- [Requirement]
From the line containing "val exp1 : Exp" to the end of the data, retype every line exactly and nothing else. Drop the pictures.

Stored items
>>

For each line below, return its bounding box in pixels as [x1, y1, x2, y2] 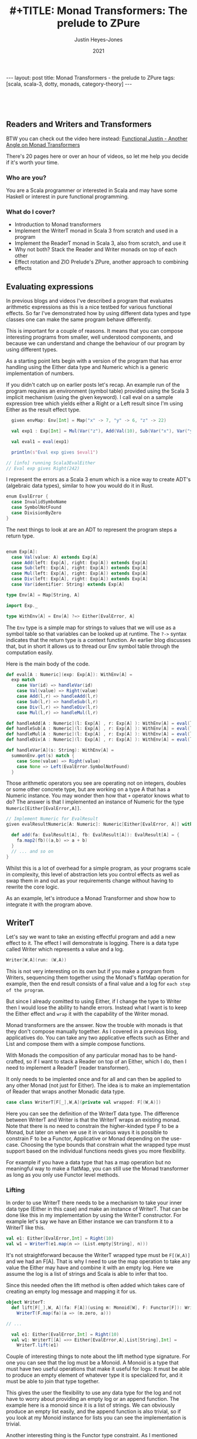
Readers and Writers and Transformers [6, 119, 152, 130]
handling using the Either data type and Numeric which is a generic [6, 364, 169, 371]
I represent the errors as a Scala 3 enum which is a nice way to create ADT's [6, 476, 191, 483]
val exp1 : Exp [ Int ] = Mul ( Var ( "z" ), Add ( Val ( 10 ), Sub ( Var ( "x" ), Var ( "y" [11, 428, 195, 434]
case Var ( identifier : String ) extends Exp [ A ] [11, 582, 125, 587]
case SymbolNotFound [11, 505, 62, 511]
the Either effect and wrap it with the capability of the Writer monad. [6, 1011, 169, 1018]
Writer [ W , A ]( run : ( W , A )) [6, 957, 67, 963]
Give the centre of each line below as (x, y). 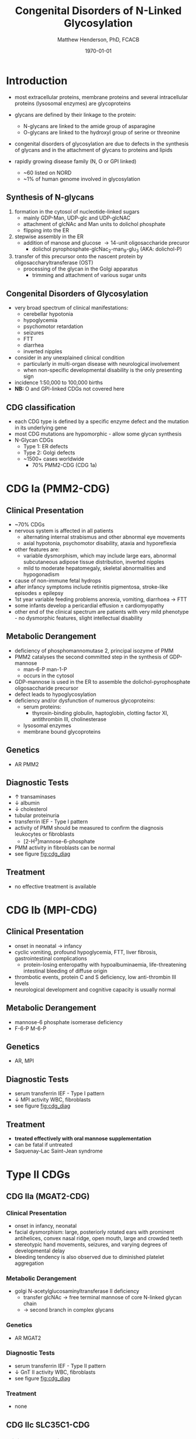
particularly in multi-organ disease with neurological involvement (101, 364)
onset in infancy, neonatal (46, 1225)
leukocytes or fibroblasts (44, 834)
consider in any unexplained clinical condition (69, 358)
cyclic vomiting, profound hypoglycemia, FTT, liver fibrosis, (86, 952)
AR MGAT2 (28, 1338)
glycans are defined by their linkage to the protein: (75, 114)
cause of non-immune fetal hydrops (58, 580)

<<

- [Written response]
val exp1 : Exp [ Int ] = Mul ( Var ( "z" ), Add ( Val ( 10 ), Sub ( Var ( "x" ), Var ( "y" [11, 428, 195, 434]
case Var ( identifier : String ) extends Exp [ A ] [11, 582, 125, 587]
case SymbolNotFound [11, 505, 62, 511]
the Either effect and wrap it with the capability of the Writer monad. [6, 1011, 169, 1018]
Writer [ W , A ]( run : ( W , A )) [6, 957, 67, 963]
Give the centre of each line below as (x, y). 
particularly in multi-organ disease with neurological involvement (101, 364)
onset in infancy, neonatal (46, 1225)
leukocytes or fibroblasts (44, 834)
consider in any unexplained clinical condition (69, 358)
cyclic vomiting, profound hypoglycemia, FTT, liver fibrosis, (86, 952)
AR MGAT2 (28, 1338)
glycans are defined by their linkage to the protein: (75, 114)
cause of non-immune fetal hydrops (58, 580)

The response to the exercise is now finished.